# Wiki text Generator

In [1]:
from __future__ import print_function
from keras.callbacks import LambdaCallback
from keras.models import Sequential
from keras.layers import Dense, Activation
from keras.layers import LSTM
from keras.optimizers import RMSprop
import nltk
import numpy as np
import random
import sys
import io

Using TensorFlow backend.


In [2]:
import numpy as np #vectorization
import random #generate probability distribution 
import tensorflow as tf #ml
import datetime #clock training time

In [3]:
from nltk.corpus import webtext 
nltk.download('webtext')

[nltk_data] Downloading package webtext to
[nltk_data]     C:\Users\69785hsh\AppData\Roaming\nltk_data...
[nltk_data]   Package webtext is already up-to-date!


True

# Getting data

In [4]:
text = open('wiki.test.raw', encoding="utf8").read()

In [5]:
print('text length in number of characters:', len(text))
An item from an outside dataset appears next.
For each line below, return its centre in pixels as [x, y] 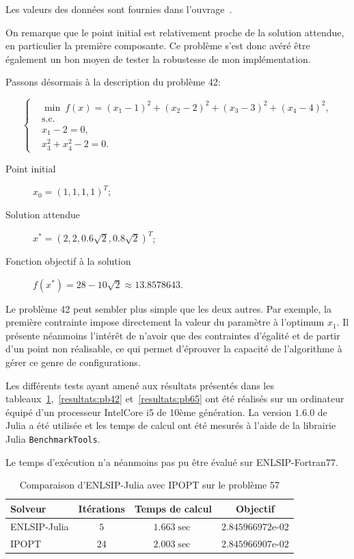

text length in number of characters: 1288556


# Map chars to integers

In [6]:
chars = sorted(list(set(text)))
print('total chars: ', len(chars))

total chars:  259


In [7]:
char_indices = dict((c, i) for i, c in enumerate(chars))
indices_char = dict((i, c) for i, c in enumerate(chars))

# Split up into subsequences

In [8]:
maxlen = 40
step = 3
sentences = []
next_chars = []
for i in range(0, len(text) - maxlen, step):
    sentences.append(text[i: i + maxlen])
    next_chars.append(text[i + maxlen])
print('nb sequences:', len(sentences))

nb sequences: 429506


In [9]:
print(sentences[:3])
print(next_chars[:3])

[' \n = Robert Boulter = \n \n Robert Boulter', '= Robert Boulter = \n \n Robert Boulter is', 'obert Boulter = \n \n Robert Boulter is an']
[' ', ' ', ' ']


In [10]:
x = np.zeros((len(sentences), maxlen, len(chars)), dtype=np.bool)
y = np.zeros((len(sentences), len(chars)), dtype=np.bool)
for i, sentence in enumerate(sentences):
    for t, char in enumerate(sentence):
        x[i, t, char_indices[char]] = 1
    y[i, char_indices[next_chars[i]]] = 1

In [11]:
print(x[:3])
print(y[:3])

[[[False  True False ... False False False]
  [ True False False ... False False False]
  [False  True False ... False False False]
  ...
  [False False False ... False False False]
  [False False False ... False False False]
  [False False False ... False False False]]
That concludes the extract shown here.